Task brief: Print the data verbatim. Leave every image out.

Stored data entries:
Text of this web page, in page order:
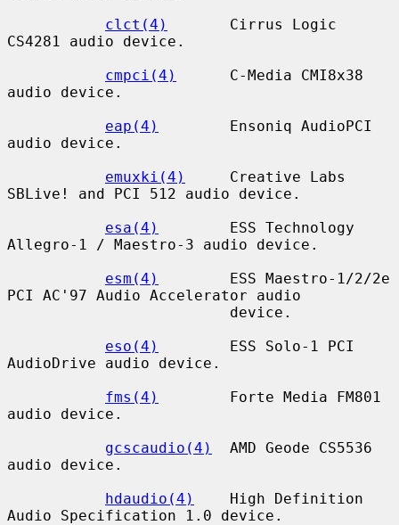
clct(4)
       Cirrus Logic
CS4281 audio device.
cmpci(4)
      C-Media CMI8x38
audio device.
eap(4)
        Ensoniq AudioPCI
audio device.
emuxki(4)
     Creative Labs
SBLive! and PCI 512 audio device.
esa(4)
        ESS Technology
Allegro-1 / Maestro-3 audio device.
esm(4)
        ESS Maestro-1/2/2e
PCI AC'97 Audio Accelerator audio
eso(4)
        ESS Solo-1 PCI
AudioDrive audio device.
fms(4)
        Forte Media FM801
audio device.
gcscaudio(4)
  AMD Geode CS5536
audio device.
hdaudio(4)
    High Definition
Audio Specification 1.0 device.
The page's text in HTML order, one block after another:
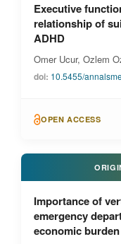
Executive
relationship of
ADHD
Omer Ucur, Ozlem
doi: 10.5455/
OPEN ACCESS
Importance of
emergency
economic burden
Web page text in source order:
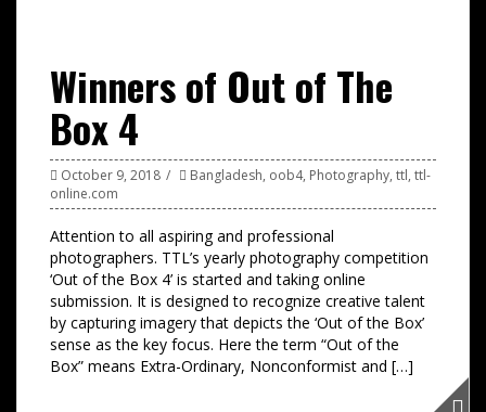
Winners of Out of The
Box 4
October 9, 2018 Bangladesh, oob4, Photography, ttl, ttl-
online.com
Attention to all aspiring and professional
photographers. TTL’s yearly photography competition
‘Out of the Box 4’ is started and taking online
submission. It is designed to recognize creative talent
by capturing imagery that depicts the ‘Out of the Box’
sense as the key focus. Here the term “Out of the
Box” means Extra-Ordinary, Nonconformist and […]
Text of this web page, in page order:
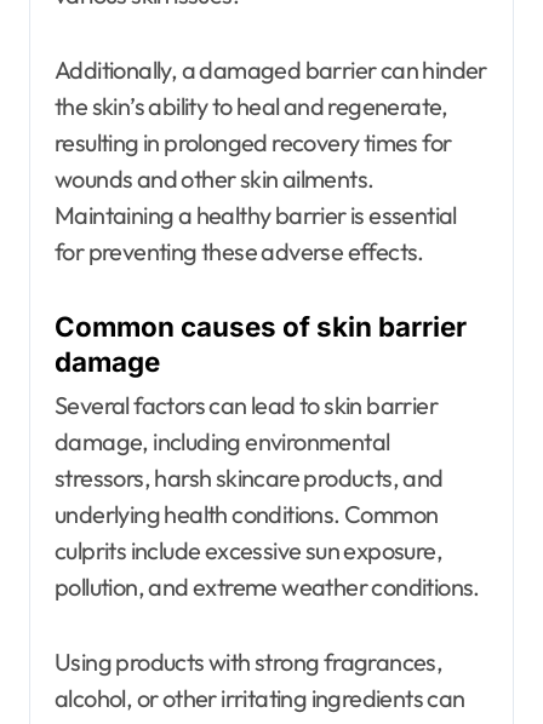
Additionally, a damaged barrier can hinder
the skin’s ability to heal and regenerate,
resulting in prolonged recovery times for
wounds and other skin ailments.
Maintaining a healthy barrier is essential
for preventing these adverse effects.
Common causes of skin barrier
damage
Several factors can lead to skin barrier
damage, including environmental
stressors, harsh skincare products, and
underlying health conditions. Common
culprits include excessive sun exposure,
pollution, and extreme weather conditions.
Using products with strong fragrances,
alcohol, or other irritating ingredients can
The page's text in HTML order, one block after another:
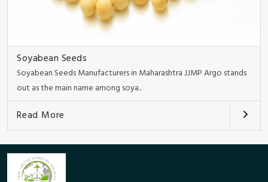
Soyabean Seeds
Soyabean Seeds Manufacturers in Maharashtra JJMP Argo stands
out as the main name among soya..
Read More
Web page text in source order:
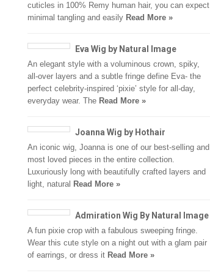
cuticles in 100% Remy human hair, you can expect
minimal tangling and easily Read More »
Eva Wig by Natural Image
An elegant style with a voluminous crown, spiky,
all-over layers and a subtle fringe define Eva- the
perfect celebrity-inspired ‘pixie’ style for all-day,
everyday wear. The Read More »
Joanna Wig by Hothair
An iconic wig, Joanna is one of our best-selling and
most loved pieces in the entire collection.
Luxuriously long with beautifully crafted layers and
light, natural Read More »
Admiration Wig By Natural Image
A fun pixie crop with a fabulous sweeping fringe.
Wear this cute style on a night out with a glam pair
of earrings, or dress it Read More »
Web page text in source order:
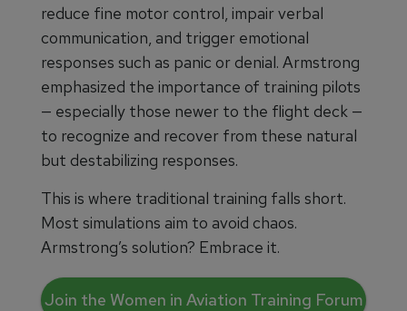
reduce fine motor control, impair verbal
communication, and trigger emotional
responses such as panic or denial. Armstrong
emphasized the importance of training pilots
— especially those newer to the flight deck —
to recognize and recover from these natural
but destabilizing responses.
This is where traditional training falls short.
Most simulations aim to avoid chaos.
Armstrong’s solution? Embrace it.
Join the Women in Aviation Training Forum
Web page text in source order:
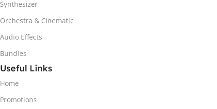
Synthesizer
Orchestra & Cinematic
Audio Effects
Bundles
Useful Links
Home
Promotions
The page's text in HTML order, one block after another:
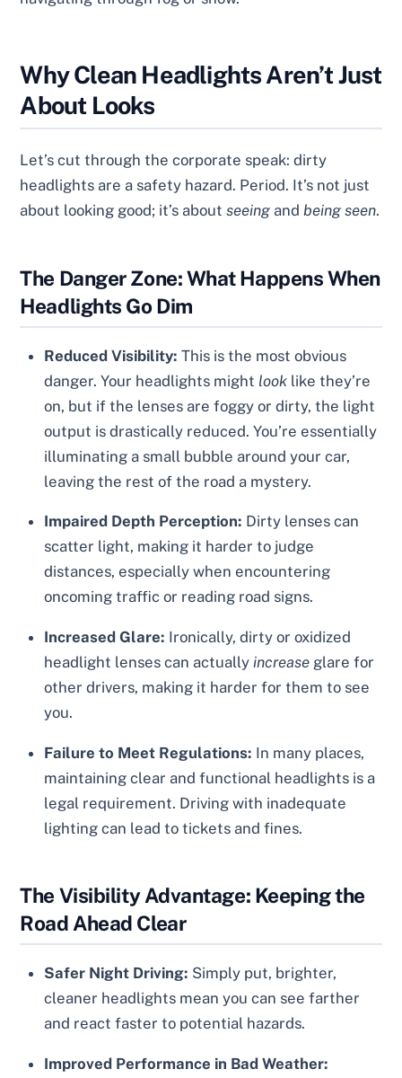
Why Clean Headlights Aren’t Just
About Looks
Let’s cut through the corporate speak: dirty
headlights are a safety hazard. Period. It’s not just
about looking good; it’s aboutseeing andbeing seen.
The Danger Zone: What Happens When
Headlights Go Dim
Reduced Visibility: This is the most obvious
danger. Your headlights might look like they’re
on, but if the lenses are foggy or dirty, the light
output is drastically reduced. You’re essentially
illuminating a small bubble around your car,
leaving the rest of the road a mystery.
Impaired Depth Perception: Dirty lenses can
scatter light, making it harder to judge
distances, especially when encountering
oncoming traffic or reading road signs.
Increased Glare: Ironically, dirty or oxidized
headlight lenses can actuallyincrease glare for
other drivers, making it harder for them to see
you.
Failure to Meet Regulations: In many places,
maintaining clear and functional headlights is a
legal requirement. Driving with inadequate
lighting can lead to tickets and fines.
The Visibility Advantage: Keeping the
Road Ahead Clear
Safer Night Driving: Simply put, brighter,
cleaner headlights mean you can see farther
and react faster to potential hazards.
Improved Performance in Bad Weather:
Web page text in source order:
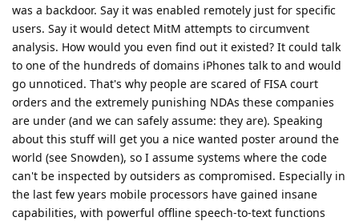
was a backdoor. Say it was enabled remotely just for specific
users. Say it would detect MitM attempts to circumvent
analysis. How would you even find out it existed? It could talk
to one of the hundreds of domains iPhones talk to and would
go unnoticed. That's why people are scared of FISA court
orders and the extremely punishing NDAs these companies
are under (and we can safely assume: they are). Speaking
about this stuff will get you a nice wanted poster around the
world (see Snowden), so I assume systems where the code
can't be inspected by outsiders as compromised. Especially in
the last few years mobile processors have gained insane
capabilities, with powerful offline speech-to-text functions
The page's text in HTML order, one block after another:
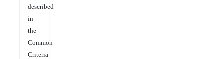
described
in
the
Common
Criteria
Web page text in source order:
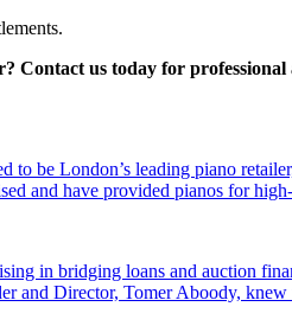
Contact us today for professional
be London’s leading piano
and have provided pianos for
in bridging loans and auction
and Director, Tomer Aboody,
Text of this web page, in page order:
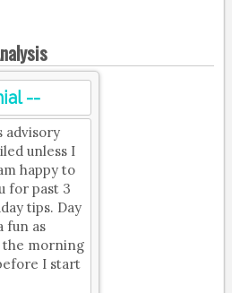
--
advisory
unless I
happy to
for past 3
tips. Day
fun as
the morning
I start
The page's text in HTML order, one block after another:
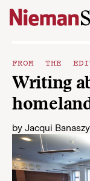
Skip to content
FROM THE
Writing
by Jacqui
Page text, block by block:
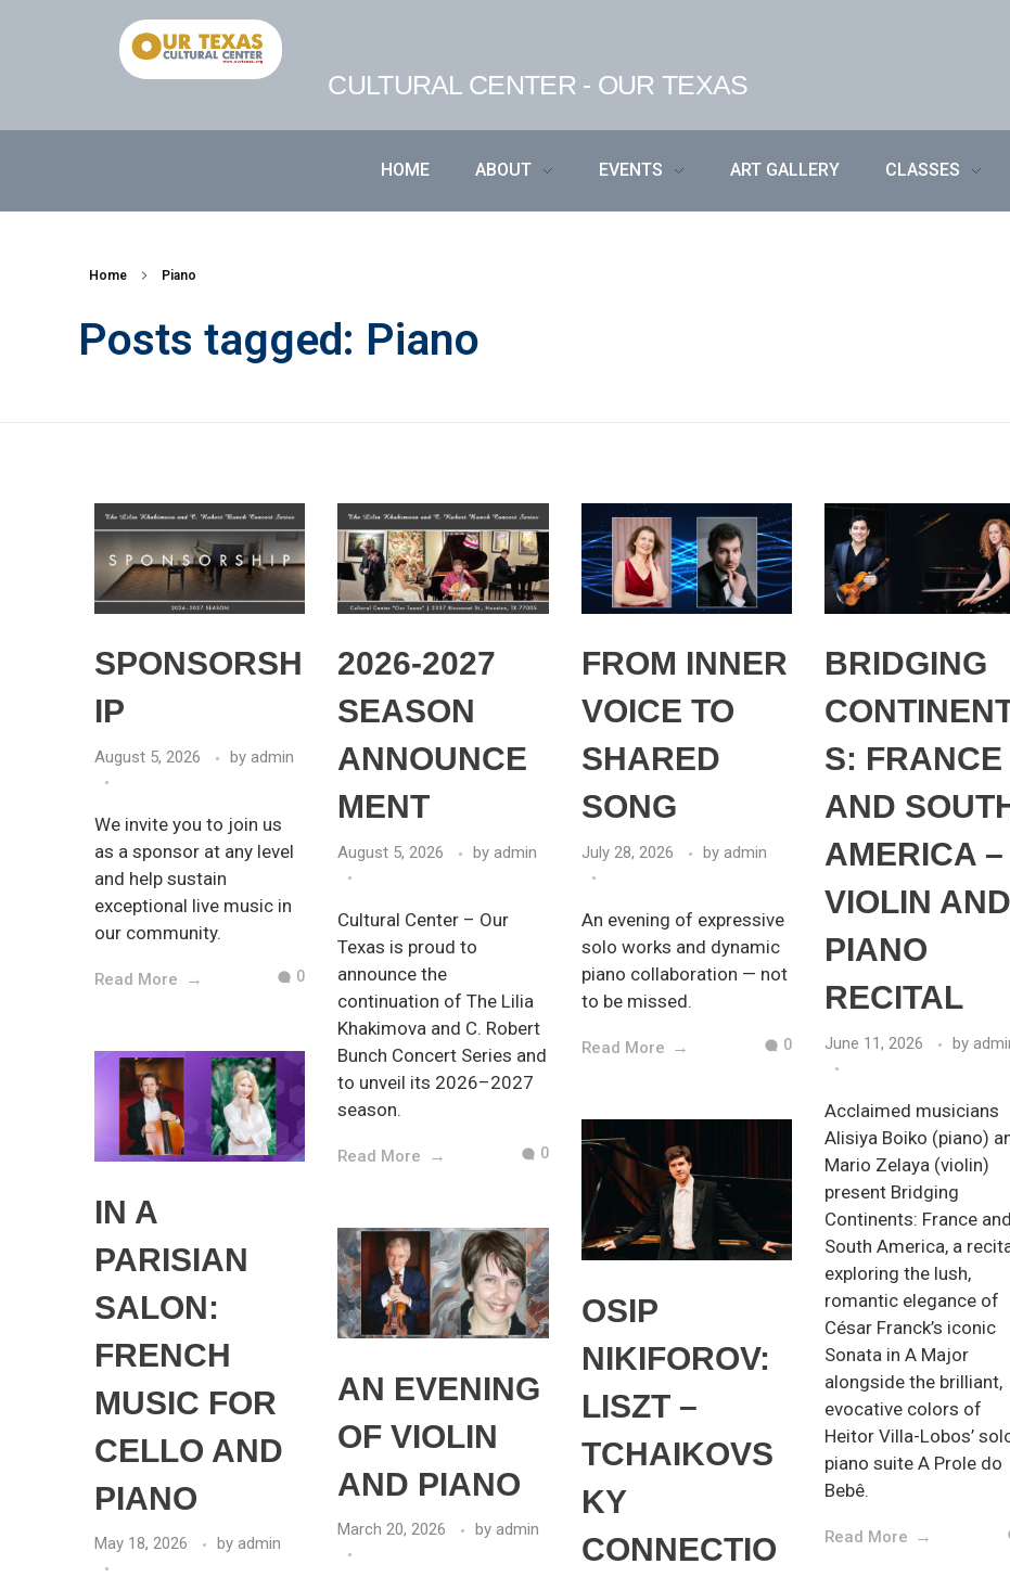
CULTURAL CENTER - OUR TEXAS
HOME ABOUT EVENTS ART GALLERY CLASSES
Home Piano
Posts tagged: Piano
SPONSORSH
IP
August 5, 2026 by admin
We invite you to join us
as a sponsor at any level
and help sustain
exceptional live music in
our community.
Read More 0
2026-2027
SEASON
ANNOUNCE
MENT
August 5, 2026 by admin
Cultural Center – Our
Texas is proud to
announce the
continuation of The Lilia
Khakimova and C. Robert
Bunch Concert Series and
to unveil its 2026–2027
season.
Read More 0
FROM INNER
VOICE TO
SHARED
SONG
July 28, 2026 by admin
An evening of expressive
solo works and dynamic
piano collaboration — not
to be missed.
Read More 0
BRIDGING
S: FRANCE
AND
AMERICA –
VIOLIN AND
PIANO
RECITAL
June 11, 2026 by
Acclaimed musicians
Alisiya Boiko (piano)
Mario Zelaya (violin)
present Bridging
Continents: France and
South America, a
exploring the lush,
romantic elegance of
César Franck’s iconic
Sonata in A Major
alongside the brilliant,
evocative colors of
Heitor Villa-Lobos’
piano suite A Prole do
Bebê.
Read More
IN A
PARISIAN
SALON:
FRENCH
MUSIC FOR
CELLO AND
PIANO
May 18, 2026 by admin
OSIP
NIKIFOROV:
LISZT –
TCHAIKOVS
KY
CONNECTIO
AN EVENING
OF VIOLIN
AND PIANO
March 20, 2026 by admin
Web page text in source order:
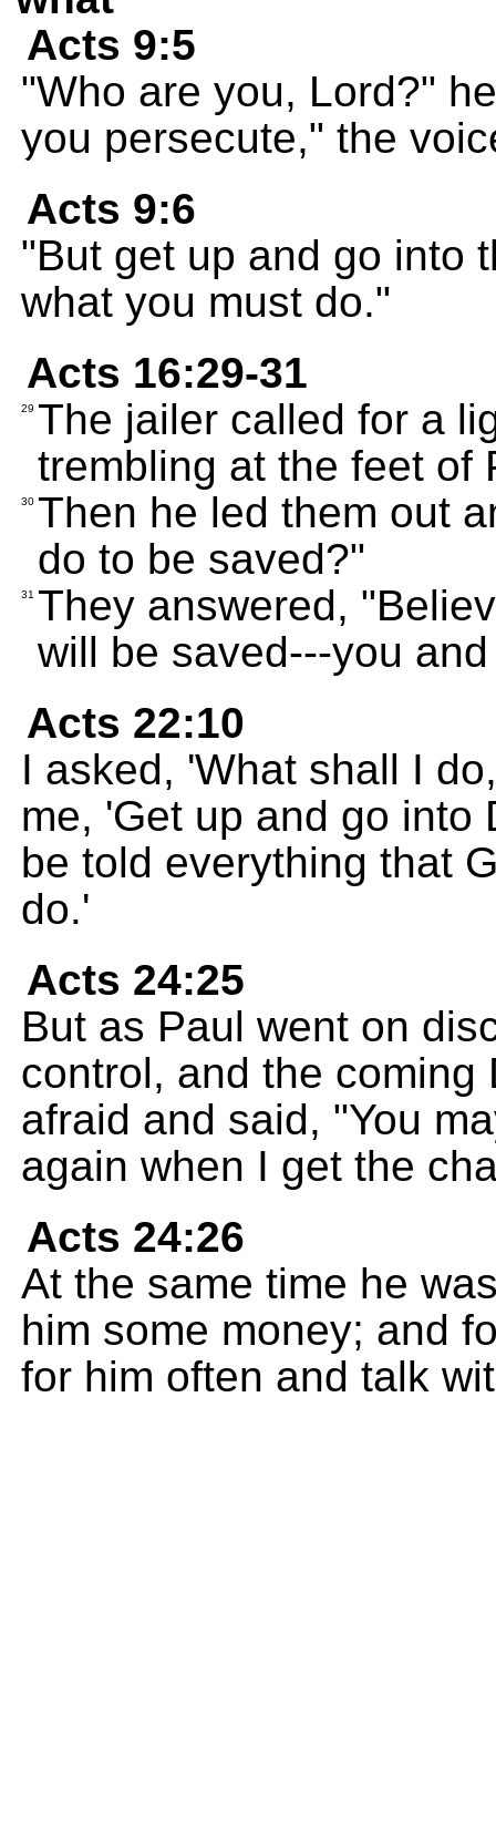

Answer space:
Text of this web page, in page order:
clct(4)
       Cirrus Logic
CS4281 audio device.
cmpci(4)
      C-Media CMI8x38
audio device.
eap(4)
        Ensoniq AudioPCI
audio device.
emuxki(4)
     Creative Labs
SBLive! and PCI 512 audio device.
esa(4)
        ESS Technology
Allegro-1 / Maestro-3 audio device.
esm(4)
        ESS Maestro-1/2/2e
PCI AC'97 Audio Accelerator audio
eso(4)
        ESS Solo-1 PCI
AudioDrive audio device.
fms(4)
        Forte Media FM801
audio device.
gcscaudio(4)
  AMD Geode CS5536
audio device.
hdaudio(4)
    High Definition
Audio Specification 1.0 device.
The page's text in HTML order, one block after another:
Executive
relationship of
ADHD
Omer Ucur, Ozlem
doi: 10.5455/
OPEN ACCESS
Importance of
emergency
economic burden
Web page text in source order:
Winners of Out of The
Box 4
October 9, 2018 Bangladesh, oob4, Photography, ttl, ttl-
online.com
Attention to all aspiring and professional
photographers. TTL’s yearly photography competition
‘Out of the Box 4’ is started and taking online
submission. It is designed to recognize creative talent
by capturing imagery that depicts the ‘Out of the Box’
sense as the key focus. Here the term “Out of the
Box” means Extra-Ordinary, Nonconformist and […]
Text of this web page, in page order:
Additionally, a damaged barrier can hinder
the skin’s ability to heal and regenerate,
resulting in prolonged recovery times for
wounds and other skin ailments.
Maintaining a healthy barrier is essential
for preventing these adverse effects.
Common causes of skin barrier
damage
Several factors can lead to skin barrier
damage, including environmental
stressors, harsh skincare products, and
underlying health conditions. Common
culprits include excessive sun exposure,
pollution, and extreme weather conditions.
Using products with strong fragrances,
alcohol, or other irritating ingredients can
The page's text in HTML order, one block after another:
Soyabean Seeds
Soyabean Seeds Manufacturers in Maharashtra JJMP Argo stands
out as the main name among soya..
Read More
Web page text in source order:
cuticles in 100% Remy human hair, you can expect
minimal tangling and easily Read More »
Eva Wig by Natural Image
An elegant style with a voluminous crown, spiky,
all-over layers and a subtle fringe define Eva- the
perfect celebrity-inspired ‘pixie’ style for all-day,
everyday wear. The Read More »
Joanna Wig by Hothair
An iconic wig, Joanna is one of our best-selling and
most loved pieces in the entire collection.
Luxuriously long with beautifully crafted layers and
light, natural Read More »
Admiration Wig By Natural Image
A fun pixie crop with a fabulous sweeping fringe.
Wear this cute style on a night out with a glam pair
of earrings, or dress it Read More »
Web page text in source order:
reduce fine motor control, impair verbal
communication, and trigger emotional
responses such as panic or denial. Armstrong
emphasized the importance of training pilots
— especially those newer to the flight deck —
to recognize and recover from these natural
but destabilizing responses.
This is where traditional training falls short.
Most simulations aim to avoid chaos.
Armstrong’s solution? Embrace it.
Join the Women in Aviation Training Forum
Web page text in source order:
Synthesizer
Orchestra & Cinematic
Audio Effects
Bundles
Useful Links
Home
Promotions
The page's text in HTML order, one block after another:
Why Clean Headlights Aren’t Just
About Looks
Let’s cut through the corporate speak: dirty
headlights are a safety hazard. Period. It’s not just
about looking good; it’s aboutseeing andbeing seen.
The Danger Zone: What Happens When
Headlights Go Dim
Reduced Visibility: This is the most obvious
danger. Your headlights might look like they’re
on, but if the lenses are foggy or dirty, the light
output is drastically reduced. You’re essentially
illuminating a small bubble around your car,
leaving the rest of the road a mystery.
Impaired Depth Perception: Dirty lenses can
scatter light, making it harder to judge
distances, especially when encountering
oncoming traffic or reading road signs.
Increased Glare: Ironically, dirty or oxidized
headlight lenses can actuallyincrease glare for
other drivers, making it harder for them to see
you.
Failure to Meet Regulations: In many places,
maintaining clear and functional headlights is a
legal requirement. Driving with inadequate
lighting can lead to tickets and fines.
The Visibility Advantage: Keeping the
Road Ahead Clear
Safer Night Driving: Simply put, brighter,
cleaner headlights mean you can see farther
and react faster to potential hazards.
Improved Performance in Bad Weather:
Web page text in source order:
was a backdoor. Say it was enabled remotely just for specific
users. Say it would detect MitM attempts to circumvent
analysis. How would you even find out it existed? It could talk
to one of the hundreds of domains iPhones talk to and would
go unnoticed. That's why people are scared of FISA court
orders and the extremely punishing NDAs these companies
are under (and we can safely assume: they are). Speaking
about this stuff will get you a nice wanted poster around the
world (see Snowden), so I assume systems where the code
can't be inspected by outsiders as compromised. Especially in
the last few years mobile processors have gained insane
capabilities, with powerful offline speech-to-text functions
The page's text in HTML order, one block after another:
described
in
the
Common
Criteria
Web page text in source order:
Contact us today for professional
be London’s leading piano
and have provided pianos for
in bridging loans and auction
and Director, Tomer Aboody,
Text of this web page, in page order:
--
advisory
unless I
happy to
for past 3
tips. Day
fun as
the morning
I start
The page's text in HTML order, one block after another:
Skip to content
FROM THE
Writing
by Jacqui
Page text, block by block:
CULTURAL CENTER - OUR TEXAS
HOME ABOUT EVENTS ART GALLERY CLASSES
Home Piano
Posts tagged: Piano
SPONSORSH
IP
August 5, 2026 by admin
We invite you to join us
as a sponsor at any level
and help sustain
exceptional live music in
our community.
Read More 0
2026-2027
SEASON
ANNOUNCE
MENT
August 5, 2026 by admin
Cultural Center – Our
Texas is proud to
announce the
continuation of The Lilia
Khakimova and C. Robert
Bunch Concert Series and
to unveil its 2026–2027
season.
Read More 0
FROM INNER
VOICE TO
SHARED
SONG
July 28, 2026 by admin
An evening of expressive
solo works and dynamic
piano collaboration — not
to be missed.
Read More 0
BRIDGING
S: FRANCE
AND
AMERICA –
VIOLIN AND
PIANO
RECITAL
June 11, 2026 by
Acclaimed musicians
Alisiya Boiko (piano)
Mario Zelaya (violin)
present Bridging
Continents: France and
South America, a
exploring the lush,
romantic elegance of
César Franck’s iconic
Sonata in A Major
alongside the brilliant,
evocative colors of
Heitor Villa-Lobos’
piano suite A Prole do
Bebê.
Read More
IN A
PARISIAN
SALON:
FRENCH
MUSIC FOR
CELLO AND
PIANO
May 18, 2026 by admin
OSIP
NIKIFOROV:
LISZT –
TCHAIKOVS
KY
CONNECTIO
AN EVENING
OF VIOLIN
AND PIANO
March 20, 2026 by admin
Web page text in source order:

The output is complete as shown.